**** Information
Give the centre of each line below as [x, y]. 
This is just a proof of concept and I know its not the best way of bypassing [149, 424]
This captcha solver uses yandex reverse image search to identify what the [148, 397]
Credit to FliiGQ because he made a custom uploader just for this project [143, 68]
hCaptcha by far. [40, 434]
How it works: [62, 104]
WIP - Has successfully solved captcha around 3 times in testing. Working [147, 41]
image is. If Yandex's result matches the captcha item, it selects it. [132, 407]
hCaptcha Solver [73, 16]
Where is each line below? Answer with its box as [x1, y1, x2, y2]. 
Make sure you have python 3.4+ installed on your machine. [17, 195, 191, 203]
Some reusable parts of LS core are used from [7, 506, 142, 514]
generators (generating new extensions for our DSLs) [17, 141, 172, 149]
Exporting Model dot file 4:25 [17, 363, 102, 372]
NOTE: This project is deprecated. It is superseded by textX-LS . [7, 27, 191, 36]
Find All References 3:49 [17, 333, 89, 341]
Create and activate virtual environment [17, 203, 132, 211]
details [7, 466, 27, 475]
********
**** Information
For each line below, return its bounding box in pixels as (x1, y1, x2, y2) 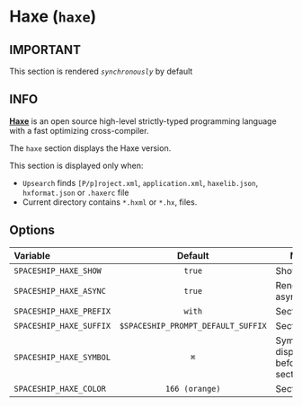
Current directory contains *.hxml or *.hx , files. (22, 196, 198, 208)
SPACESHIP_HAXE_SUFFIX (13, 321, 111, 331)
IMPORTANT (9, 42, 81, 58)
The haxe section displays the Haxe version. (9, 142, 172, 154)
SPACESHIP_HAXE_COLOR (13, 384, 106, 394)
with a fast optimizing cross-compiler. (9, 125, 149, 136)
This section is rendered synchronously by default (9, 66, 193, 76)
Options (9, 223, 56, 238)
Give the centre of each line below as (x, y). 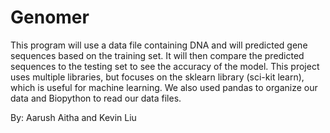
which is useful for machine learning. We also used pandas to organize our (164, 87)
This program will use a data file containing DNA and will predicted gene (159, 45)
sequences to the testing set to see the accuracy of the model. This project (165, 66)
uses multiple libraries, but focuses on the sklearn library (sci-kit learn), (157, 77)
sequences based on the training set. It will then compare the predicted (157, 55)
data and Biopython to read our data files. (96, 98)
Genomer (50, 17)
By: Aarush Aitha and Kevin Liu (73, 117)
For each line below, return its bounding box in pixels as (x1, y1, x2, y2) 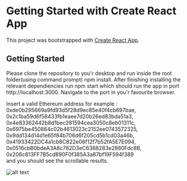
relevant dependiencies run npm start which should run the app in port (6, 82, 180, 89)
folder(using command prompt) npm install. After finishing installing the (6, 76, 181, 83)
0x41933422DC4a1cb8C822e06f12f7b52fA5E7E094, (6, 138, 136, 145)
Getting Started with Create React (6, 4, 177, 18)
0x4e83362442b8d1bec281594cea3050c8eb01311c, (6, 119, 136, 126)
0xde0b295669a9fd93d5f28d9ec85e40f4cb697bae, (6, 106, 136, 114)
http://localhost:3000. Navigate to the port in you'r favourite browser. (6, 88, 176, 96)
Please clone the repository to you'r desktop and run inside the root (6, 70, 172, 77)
********
Scan the records for the string "just". Copy each line in which it appears.

• Result of this exercise:
This is just a proof of concept and I know its not the best way of bypassing [149, 424]
Credit to FliiGQ because he made a custom uploader just for this project [143, 68]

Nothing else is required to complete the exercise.